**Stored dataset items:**
• • • •

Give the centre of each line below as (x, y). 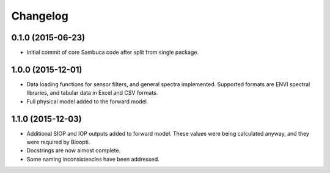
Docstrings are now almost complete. (74, 150)
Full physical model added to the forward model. (87, 101)
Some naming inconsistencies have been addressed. (93, 159)
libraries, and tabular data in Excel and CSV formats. (92, 93)
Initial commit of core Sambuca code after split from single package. (112, 53)
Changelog (40, 16)
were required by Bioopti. (58, 142)
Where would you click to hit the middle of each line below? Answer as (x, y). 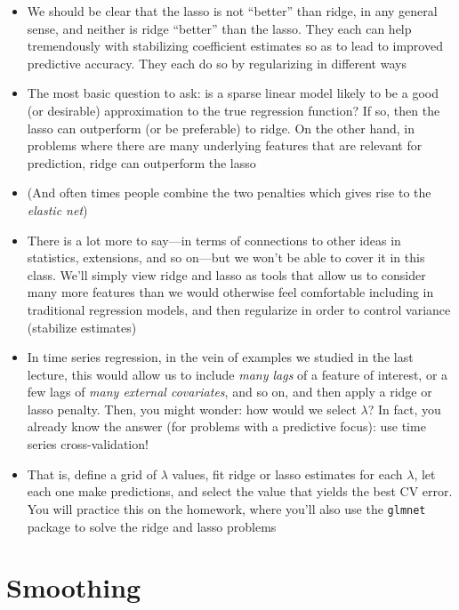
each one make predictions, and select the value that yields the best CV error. (240, 491)
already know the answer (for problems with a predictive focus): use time (226, 426)
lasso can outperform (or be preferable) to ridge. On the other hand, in (221, 128)
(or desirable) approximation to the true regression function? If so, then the (234, 110)
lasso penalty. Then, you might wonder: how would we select (192, 409)
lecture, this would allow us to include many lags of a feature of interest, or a (238, 374)
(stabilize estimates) (82, 327)
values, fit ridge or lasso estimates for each (287, 474)
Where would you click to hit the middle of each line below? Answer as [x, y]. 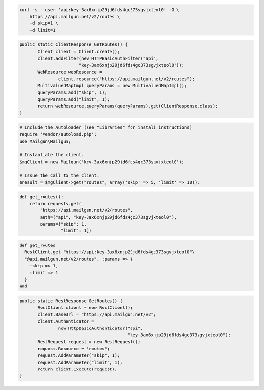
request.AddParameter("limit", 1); [80, 362]
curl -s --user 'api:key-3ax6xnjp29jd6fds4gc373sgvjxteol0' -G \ [99, 10]
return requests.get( [55, 203]
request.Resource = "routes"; [74, 349]
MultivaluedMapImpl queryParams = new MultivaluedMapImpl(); [112, 86]
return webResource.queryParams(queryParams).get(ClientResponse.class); [128, 106]
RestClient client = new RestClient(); [85, 308]
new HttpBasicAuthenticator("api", [101, 328]
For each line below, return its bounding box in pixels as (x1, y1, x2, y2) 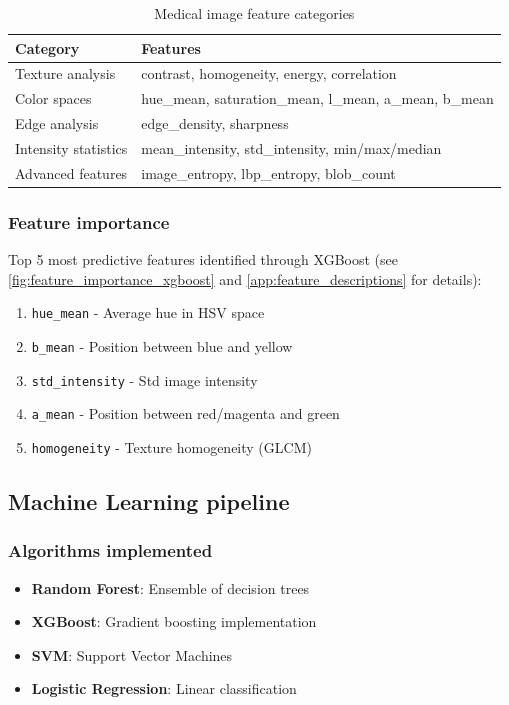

• • • •

**Brief:** Only the lines above starting at the line that holds "each one make" and ending at the line that holds "lasso penalty. Then, you" are to be repeated, exactly and in full.

**Output below:**
each one make predictions, and select the value that yields the best CV error. (240, 491)
already know the answer (for problems with a predictive focus): use time (226, 426)
lasso can outperform (or be preferable) to ridge. On the other hand, in (221, 128)
(or desirable) approximation to the true regression function? If so, then the (234, 110)
lasso penalty. Then, you might wonder: how would we select (192, 409)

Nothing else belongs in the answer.